I love this .gif; it says a lot without a word. However for details, you need words and here’s what an April 15, 2015 news item on Nanowerk has to say about the research illustrated by the .gif,
MIT [Massachusetts Institute of Technology] chemists have devised an inexpensive, portable sensor that can detect gases emitted by rotting meat, allowing consumers to determine whether the meat in their grocery store or refrigerator is safe to eat.
The sensor, which consists of chemically modified carbon nanotubes, could be deployed in “smart packaging” that would offer much more accurate safety information than the expiration date on the package, says Timothy Swager, the John D. MacArthur Professor of Chemistry at MIT.
It could also cut down on food waste, he adds. “People are constantly throwing things out that probably aren’t bad,” says Swager, who is the senior author of a paper describing the new sensor this week in the journal Angewandte Chemie.
This latest study is builds on previous work at Swager’s lab (Note: Links have been removed),
The sensor is similar to other carbon nanotube devices that Swager’s lab has developed in recent years, including one that detects the ripeness of fruit. All of these devices work on the same principle: Carbon nanotubes can be chemically modified so that their ability to carry an electric current changes in the presence of a particular gas.
In this case, the researchers modified the carbon nanotubes with metal-containing compounds called metalloporphyrins, which contain a central metal atom bound to several nitrogen-containing rings. Hemoglobin, which carries oxygen in the blood, is a metalloporphyrin with iron as the central atom.
For this sensor, the researchers used a metalloporphyrin with cobalt at its center. Metalloporphyrins are very good at binding to nitrogen-containing compounds called amines. Of particular interest to the researchers were the so-called biogenic amines, such as putrescine and cadaverine, which are produced by decaying meat.

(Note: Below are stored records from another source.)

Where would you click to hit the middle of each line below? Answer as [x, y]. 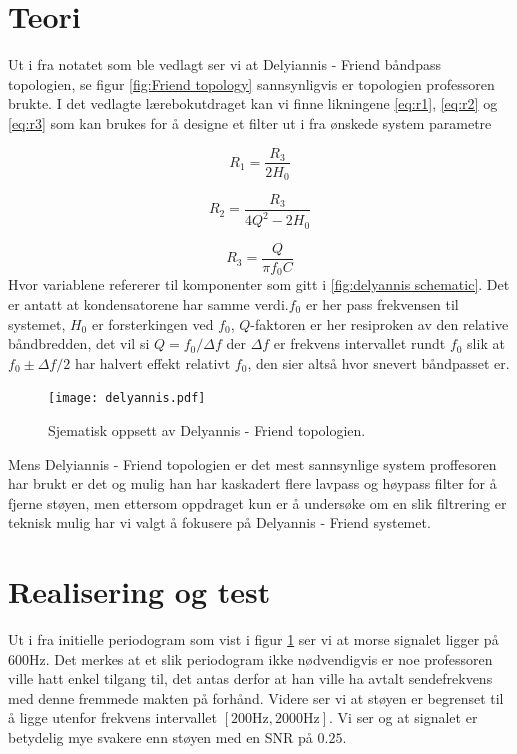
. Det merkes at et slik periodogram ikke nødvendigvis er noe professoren [269, 658]
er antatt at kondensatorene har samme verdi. [148, 303]
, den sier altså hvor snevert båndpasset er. [378, 362]
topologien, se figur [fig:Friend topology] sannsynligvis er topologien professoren [251, 83]
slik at [486, 343]
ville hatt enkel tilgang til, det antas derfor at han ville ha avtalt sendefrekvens [250, 678]
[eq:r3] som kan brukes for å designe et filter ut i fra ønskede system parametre [250, 122]
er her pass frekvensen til [382, 303]
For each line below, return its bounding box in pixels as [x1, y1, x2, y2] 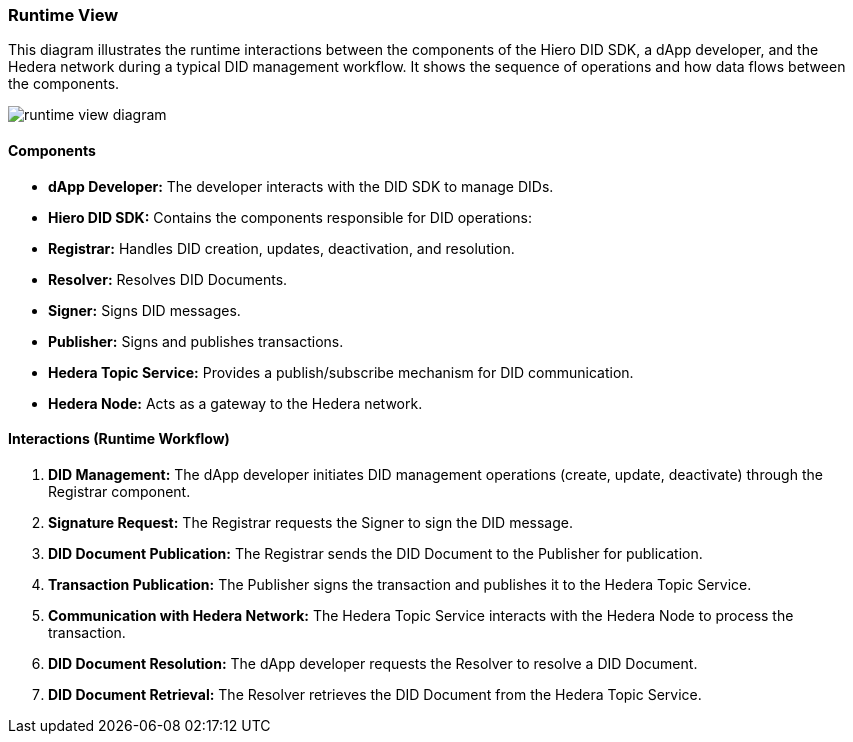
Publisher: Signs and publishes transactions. [48, 332, 344, 350]
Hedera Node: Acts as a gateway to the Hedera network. [48, 394, 423, 412]
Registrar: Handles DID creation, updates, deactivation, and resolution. [48, 239, 515, 257]
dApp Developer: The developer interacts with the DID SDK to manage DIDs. [48, 177, 554, 195]
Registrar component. [48, 482, 191, 500]
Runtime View [8, 5, 119, 25]
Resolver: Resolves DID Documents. [48, 270, 288, 288]
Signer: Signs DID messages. [48, 301, 241, 319]

When the cobalt-containing porphyrin binds to any of these amines, it increases the electrical resistance of the carbon nanotube, which can be easily measured.
“We use these porphyrins to fabricate a very simple device where we apply a potential across the device and then monitor the current. When the device encounters amines, which are markers of decaying meat, the current of the device will become lower,” Liu says.
In this study, the researchers tested the sensor on four types of meat: pork, chicken, cod, and salmon. They found that when refrigerated, all four types stayed fresh over four days. Left unrefrigerated, the samples all decayed, but at varying rates.
There are other sensors that can detect the signs of decaying meat, but they are usually large and expensive instruments that require expertise to operate. “The advantage we have is these are the cheapest, smallest, easiest-to-manufacture sensors,” Swager says.
“There are several potential advantages in having an inexpensive sensor for measuring, in real time, the freshness of meat and fish products, including preventing foodborne illness, increasing overall customer satisfaction, and reducing food waste at grocery stores and in consumers’ homes,” says Roberto Forloni, a senior science fellow at Sealed Air, a major supplier of food packaging, who was not part of the research team.
The new device also requires very little power and could be incorporated into a wireless platform Swager’s lab recently developed that allows a regular smartphone to read output from carbon nanotube sensors such as this one.
The funding sources are interesting, as I am appreciating with increasing frequency these days (from the news release),
The researchers have filed for a patent on the technology and hope to license it for commercial development. The research was funded by the National Science Foundation and the Army Research Office through MIT’s Institute for Soldier Nanotechnologies.
Here’s a link to and a citation for the paper,
Single-Walled Carbon Nanotube/Metalloporphyrin Composites for the Chemiresistive Detection of Amines and Meat Spoilage by Sophie F. Liu, Alexander R. Petty, Dr. Graham T. Sazama, and Timothy M. Swager. Angewandte Chemie International Edition DOI: 10.1002/anie.201501434 Article first published online: 13 APR 2015
© 2015 WILEY-VCH Verlag GmbH & Co. KGaA, Weinheim
This article is behind a paywall.
There are other posts here about the quest to create food sensors including this Sept. 26, 2013 piece which features a critique (by another blogger) about trying to create food sensors that may be more expensive than the item they are protecting, a problem Swager claims to have overcome in an April 17, 2015 article by Ben Schiller for Fast Company (Note: Links have been removed),
Swager has set up a company to commercialize the technology and he expects to do the first demonstrations to interested clients this summer. The first applications are likely to be for food workers working with meat and fish, but there’s no reason why consumers shouldn’t get their own devices in due time.
There are efforts to create visual clues for food status. But Swager says his method is better because it doesn’t rely on perception: it produces hard data that can be logged and tracked. And it also has potential to be very cheap.
“The resistance method is a game-changer because it’s two to three orders of magnitude cheaper than other technology. It’s hard to imagine doing this cheaper,” he says.